In the data, find each line where the word "Hospitality" appears and list that line.

··· Data ···

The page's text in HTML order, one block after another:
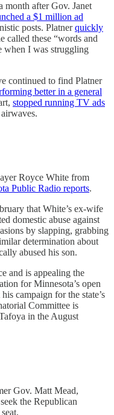
month after Gov. Janet
a $1 million ad
posts. Platnerquickly
called these “words and
when I was struggling
continued to find Platner
better in a general
stopped running TV ads
Royce White from
Public Radio reports.
that White’s ex-wife
domestic abuse against
by slapping, grabbing
determination about
abused his son.
and is appealing the
for Minnesota’s open
campaign for the state’s
Committee is
in the August
Gov. Matt Mead,
the Republican
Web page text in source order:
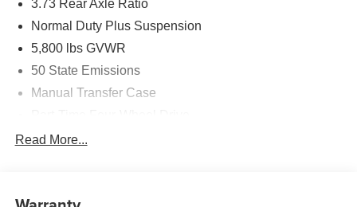
3.73 Rear Axle Ratio
Normal Duty Plus Suspension
5,800 lbs GVWR
50 State Emissions
Manual Transfer Case
700CCA Maintenance-Free Battery w/Run Down
Towing Equipment -inc: Trailer Sway Control
Read More...
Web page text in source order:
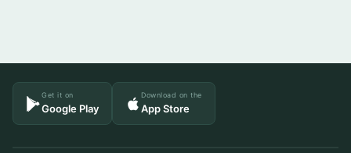
Get it on
Google Play
Download on the
App Store
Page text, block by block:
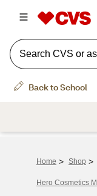
Home > Shop >
Hero Cosmetics
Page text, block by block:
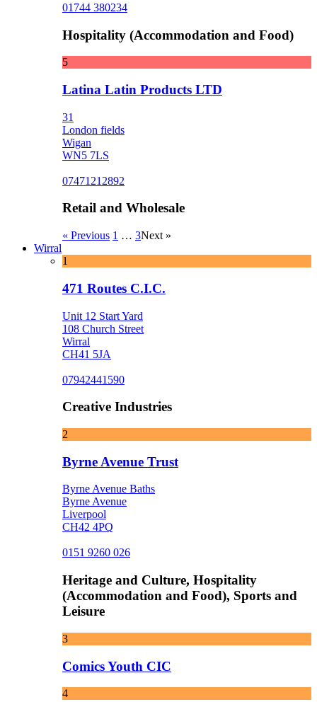
01744 380234
Hospitality (Accommodation and Food)
5
Latina Latin Products LTD
31
London fields
Wigan
WN5 7LS
07471212892
Retail and Wholesale
« Previous 1 … 3Next »
Wirral
1
471 Routes C.I.C.
Unit 12 Start Yard
108 Church Street
Wirral
CH41 5JA
07942441590
Creative Industries
2
Byrne Avenue Trust
Byrne Avenue Baths
Byrne Avenue
Liverpool
CH42 4PQ
0151 9260 026
Heritage and Culture, Hospitality
(Accommodation and Food), Sports and
Leisure
3
Comics Youth CIC
4
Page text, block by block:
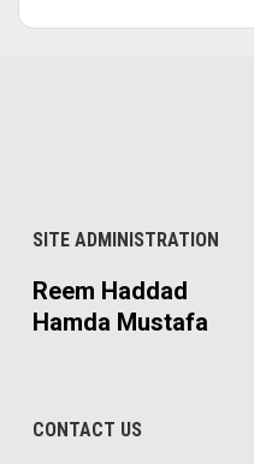
SITE ADMINISTRATION
Reem Haddad
Hamda Mustafa
CONTACT US
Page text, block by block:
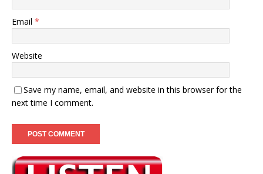
Email *
Website
Save my name, email, and website in this browser for the
next time I comment.
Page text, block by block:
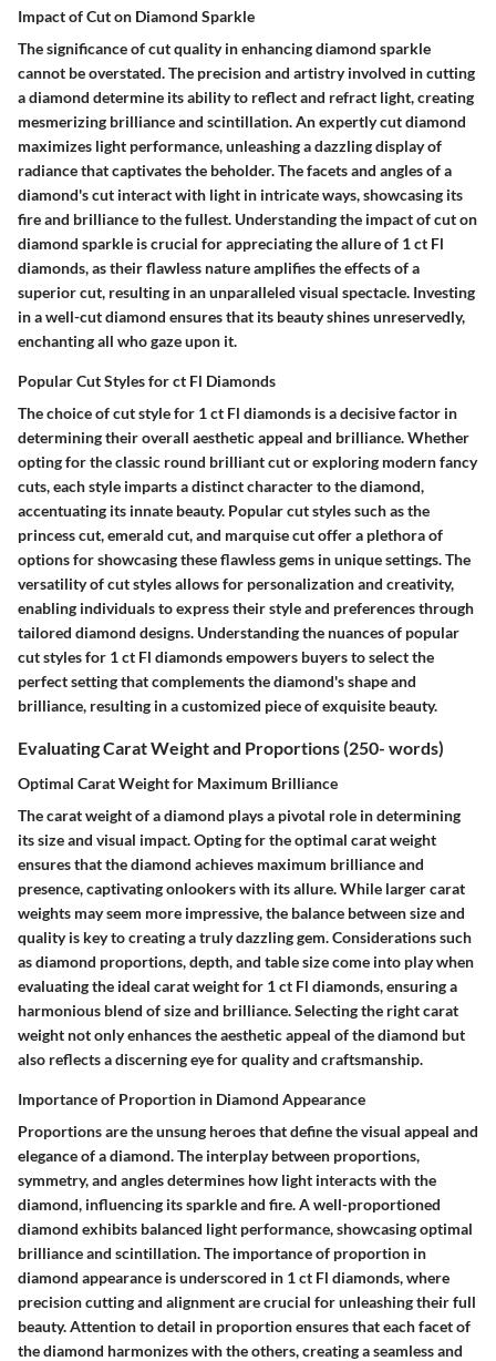
Impact of Cut on Diamond Sparkle
The significance of cut quality in enhancing diamond sparkle
cannot be overstated. The precision and artistry involved in cutting
a diamond determine its ability to reflect and refract light, creating
mesmerizing brilliance and scintillation. An expertly cut diamond
maximizes light performance, unleashing a dazzling display of
radiance that captivates the beholder. The facets and angles of a
diamond's cut interact with light in intricate ways, showcasing its
fire and brilliance to the fullest. Understanding the impact of cut on
diamond sparkle is crucial for appreciating the allure of 1 ct Fl
diamonds, as their flawless nature amplifies the effects of a
superior cut, resulting in an unparalleled visual spectacle. Investing
in a well-cut diamond ensures that its beauty shines unreservedly,
enchanting all who gaze upon it.
Popular Cut Styles for ct Fl Diamonds
The choice of cut style for 1 ct Fl diamonds is a decisive factor in
determining their overall aesthetic appeal and brilliance. Whether
opting for the classic round brilliant cut or exploring modern fancy
cuts, each style imparts a distinct character to the diamond,
accentuating its innate beauty. Popular cut styles such as the
princess cut, emerald cut, and marquise cut offer a plethora of
options for showcasing these flawless gems in unique settings. The
versatility of cut styles allows for personalization and creativity,
enabling individuals to express their style and preferences through
tailored diamond designs. Understanding the nuances of popular
cut styles for 1 ct Fl diamonds empowers buyers to select the
perfect setting that complements the diamond's shape and
brilliance, resulting in a customized piece of exquisite beauty.
Evaluating Carat Weight and Proportions (250- words)
Optimal Carat Weight for Maximum Brilliance
The carat weight of a diamond plays a pivotal role in determining
its size and visual impact. Opting for the optimal carat weight
ensures that the diamond achieves maximum brilliance and
presence, captivating onlookers with its allure. While larger carat
weights may seem more impressive, the balance between size and
quality is key to creating a truly dazzling gem. Considerations such
as diamond proportions, depth, and table size come into play when
evaluating the ideal carat weight for 1 ct Fl diamonds, ensuring a
harmonious blend of size and brilliance. Selecting the right carat
weight not only enhances the aesthetic appeal of the diamond but
also reflects a discerning eye for quality and craftsmanship.
Importance of Proportion in Diamond Appearance
Proportions are the unsung heroes that define the visual appeal and
elegance of a diamond. The interplay between proportions,
symmetry, and angles determines how light interacts with the
diamond, influencing its sparkle and fire. A well-proportioned
diamond exhibits balanced light performance, showcasing optimal
brilliance and scintillation. The importance of proportion in
diamond appearance is underscored in 1 ct Fl diamonds, where
precision cutting and alignment are crucial for unleashing their full
beauty. Attention to detail in proportion ensures that each facet of
the diamond harmonizes with the others, creating a seamless and
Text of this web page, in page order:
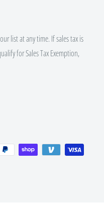
list at any time. If sales tax is
for Sales Tax Exemption,
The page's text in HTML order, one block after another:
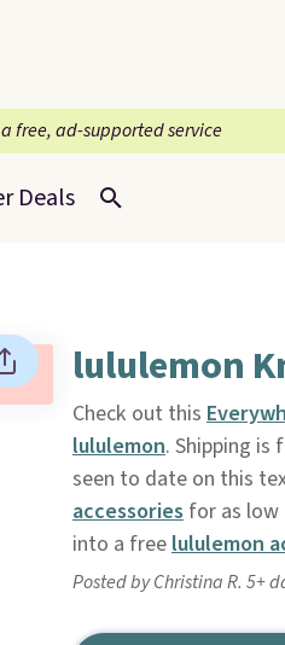
a free, ad-supported service
Deals
lululemon
Check out this
lululemon. Shipping is
seen to date on this
accessoriesfor as low
into a freelululemon
Posted by Christina R. 5+
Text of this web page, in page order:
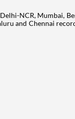
NCR, Mumbai,
and Chennai
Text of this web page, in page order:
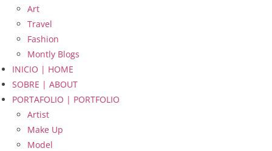
Art
Travel
Fashion
Montly Blogs
INICIO | HOME
SOBRE | ABOUT
PORTAFOLIO | PORTFOLIO
Artist
Make Up
Model
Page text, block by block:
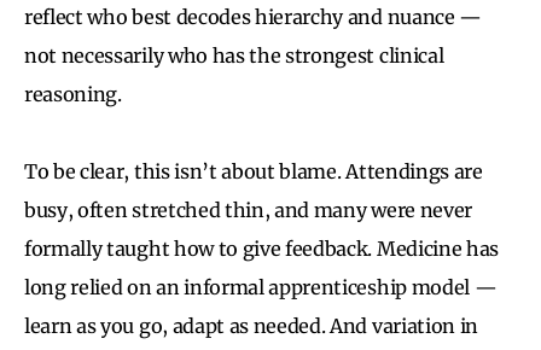
reflect who best decodes hierarchy and nuance —
not necessarily who has the strongest clinical
reasoning.
To be clear, this isn’t about blame. Attendings are
busy, often stretched thin, and many were never
formally taught how to give feedback. Medicine has
long relied on an informal apprenticeship model —
learn as you go, adapt as needed. And variation in
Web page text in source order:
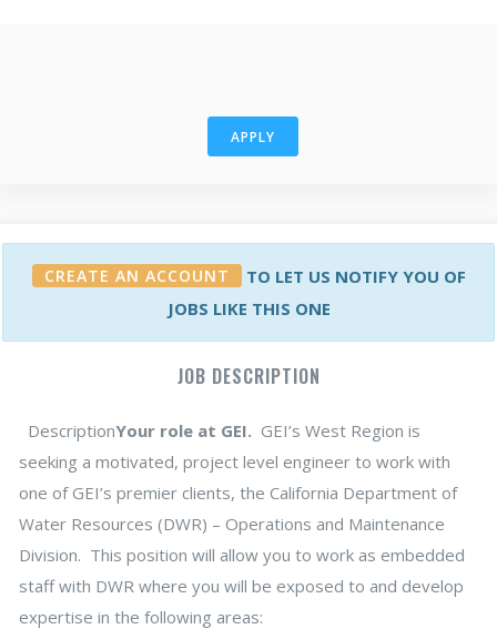
APPLY
CREATE AN ACCOUNT
TO LET US NOTIFY YOU OF
JOBS LIKE THIS ONE
JOB DESCRIPTION
DescriptionYour role at GEI. GEI’s West Region is
seeking a motivated, project level engineer to work with
one of GEI’s premier clients, the California Department of
Water Resources (DWR) – Operations and Maintenance
Division. This position will allow you to work as embedded
staff with DWR where you will be exposed to and develop
expertise in the following areas:
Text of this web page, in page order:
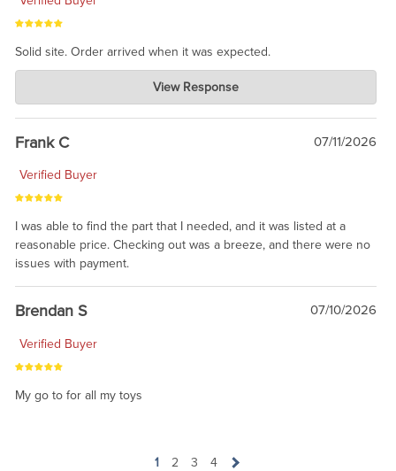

···

*Task result*.
Hospitality (Accommodation and Food)
Heritage and Culture, Hospitality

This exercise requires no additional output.